Data in this exercise -
- Opening Delimiter -

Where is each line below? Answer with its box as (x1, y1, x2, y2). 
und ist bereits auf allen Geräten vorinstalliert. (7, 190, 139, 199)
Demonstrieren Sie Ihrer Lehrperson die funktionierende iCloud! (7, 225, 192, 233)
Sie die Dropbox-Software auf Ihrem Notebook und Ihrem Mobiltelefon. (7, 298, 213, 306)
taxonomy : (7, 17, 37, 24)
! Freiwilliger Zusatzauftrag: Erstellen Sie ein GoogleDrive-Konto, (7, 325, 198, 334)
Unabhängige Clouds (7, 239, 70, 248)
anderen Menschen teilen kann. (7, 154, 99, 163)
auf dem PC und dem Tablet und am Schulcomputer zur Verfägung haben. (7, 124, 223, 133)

- Closing Delimiter -
- Opening Delimiter -

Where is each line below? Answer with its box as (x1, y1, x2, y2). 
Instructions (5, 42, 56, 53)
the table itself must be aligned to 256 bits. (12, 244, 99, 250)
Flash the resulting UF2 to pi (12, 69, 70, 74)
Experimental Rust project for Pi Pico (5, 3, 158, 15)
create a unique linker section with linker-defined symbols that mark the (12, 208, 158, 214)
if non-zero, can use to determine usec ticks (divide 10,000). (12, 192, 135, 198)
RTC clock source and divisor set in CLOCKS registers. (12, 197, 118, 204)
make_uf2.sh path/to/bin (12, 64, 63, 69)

- Closing Delimiter -
- Opening Delimiter -

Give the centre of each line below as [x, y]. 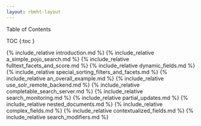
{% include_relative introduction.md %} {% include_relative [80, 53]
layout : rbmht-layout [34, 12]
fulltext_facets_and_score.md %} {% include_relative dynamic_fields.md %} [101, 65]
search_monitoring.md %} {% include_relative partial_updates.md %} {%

- Closing Delimiter -

Everything above from the line with "Sie die Dropbox-Software" to the line with "auf dem PC und", both included, must be repeated exactly, and nothing outside that range.

Sie die Dropbox-Software auf Ihrem Notebook und Ihrem Mobiltelefon. (7, 298, 213, 306)
taxonomy : (7, 17, 37, 24)
! Freiwilliger Zusatzauftrag: Erstellen Sie ein GoogleDrive-Konto, (7, 325, 198, 334)
Unabhängige Clouds (7, 239, 70, 248)
anderen Menschen teilen kann. (7, 154, 99, 163)
auf dem PC und dem Tablet und am Schulcomputer zur Verfägung haben. (7, 124, 223, 133)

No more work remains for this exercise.